Consider the assets we have available to us:

1. Unbeatable natural assets: (a) sun, (b) heat, (c) abundant cheap, flat land, and (d) plentiful briny aquifers (not useful for much else given their salinity) and wastewater.

2. Incredible world-class research efforts, including the highly acclaimed [1] [2] work by Drs. Sommerfeld and Hu at ASU Polytechnic and the impressive work at ASU BioDesign. [4/23/10 update: the University of Arizona is also emerging as a research leader.]

3. Leading algae entrepreneurs, including XL Renewables (one of the few companies in the world to be currently producing algae for commercial sale, not just engaged in demo projects or research), Diversified Energy, Desert Sweet Biofuels, Energy Derived (.pdf), PetroSun (featured in the film Fuel), Heliae, Bye Energy and Algae Biosciences.

4. World-class policy analysts and thought-leaders, such as Mark Edwards (author of the award-winning and bestselling Green Algae Strategy), Colleen Crowninshield at the Tucson Clean Cities Coalition, Dave Conz and the team at ASU's Consortium for Science, Policy and Outcomes (CSPO), and Sandy Askland and the team at ASU's Center for the Study of Law, Science and Innovation.

5. Increasingly strong support from trade groups and NGOs such as the Arizona Bioindustry Association, Science Foundation Arizona and the Flinn Foundation.

[4/23/10 addition: a commenter correctly noted that I neglected to mention two key pioneering efforts by APS: (1) the 2006 project at RedHawk, and (2) the $70M carbon sequestration project at Cholla Generation Station.]

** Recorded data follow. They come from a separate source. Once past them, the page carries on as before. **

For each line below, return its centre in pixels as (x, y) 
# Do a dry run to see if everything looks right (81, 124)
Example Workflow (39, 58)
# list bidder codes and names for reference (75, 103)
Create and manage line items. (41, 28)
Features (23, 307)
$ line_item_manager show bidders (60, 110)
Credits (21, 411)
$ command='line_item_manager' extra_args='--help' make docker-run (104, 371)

To date, despite these strong assets, Arizona has lagged behind as other regions have taken the lead in connection with algae. I'm hopeful that this is beginning to change, for several reasons:

1. The establishment of ASU Lightworks under Gary Dirks can provide a focal point of leadership for the Arizona algae community.

2. The Algal Biomass Organization's Algal Biomass Summit, an important national conference, will be held in Phoenix in September. This provides a unique opportunity to showcase Arizona as a leading region for algae technology.

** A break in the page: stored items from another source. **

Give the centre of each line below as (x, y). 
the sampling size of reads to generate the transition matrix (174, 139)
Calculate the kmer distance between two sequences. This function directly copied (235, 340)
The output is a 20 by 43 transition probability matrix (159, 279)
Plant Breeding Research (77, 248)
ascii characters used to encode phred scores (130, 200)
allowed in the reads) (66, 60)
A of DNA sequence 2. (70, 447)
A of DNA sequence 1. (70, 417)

3. Government stakeholders are beginning to engage. Progressive government entities such as the City of Phoenix and the Town of Gilbert have provided demonstrable/tangible support, and other local and state government entities appear increasingly interested in engaging in the fashion we've seen in other states.

Algae presents an extraordinary opportunity for Arizona. I hope that we can capitalize on it.

3 comments:

ryanofphoenix said...

Az has the largest Algal CO2 mitigation system in the world. It's functioning at 1/5 capacity, but it is already the world's largest production of biomass. It's scheduled to be fully online by Summer 2010. Also, Arizona alone pioneered the Solar & Electric 500, and still has the most advanced solar voltaics in the world in operation at the SRP plant in Tempe. Solar is currently being pushed aside by major utilities, but local contractors are installing panels like door knobs!

Brad said...

@ryanofphoenix -- belatedly: thanks for your comment! You are right, I neglected to mention the APS Redhawk project (circa 2006) and the current APS project at Cholla Generating Station) -- two other great examples of pioneering algae projects in AZ. I'll edit the post to add info about these.

Shrini said...

I am trying to volunteer with some bio diesel company but no one is interested. The problem I think is that people do not connect the dots. There is immense potential to export the diesel out to areas which don't have oil reserves for services like Shipping, Railways and military projects not on US soil. Europe, South asia and SE Asia seem to be the largest potential consumers as they import their oil anyways. Its a shame that people are so busy with US based numbers that they fail to see how rampantly the developing world uses diesel for basic needs like Electricity backup during power outages, freight, outboard motors etc.If US govt does not incentivize biodiesel, I am sure some other oil importing govt surely will.
If anyone in PHX area needs help then Let me know (shriniwas dot k at gmail dot com)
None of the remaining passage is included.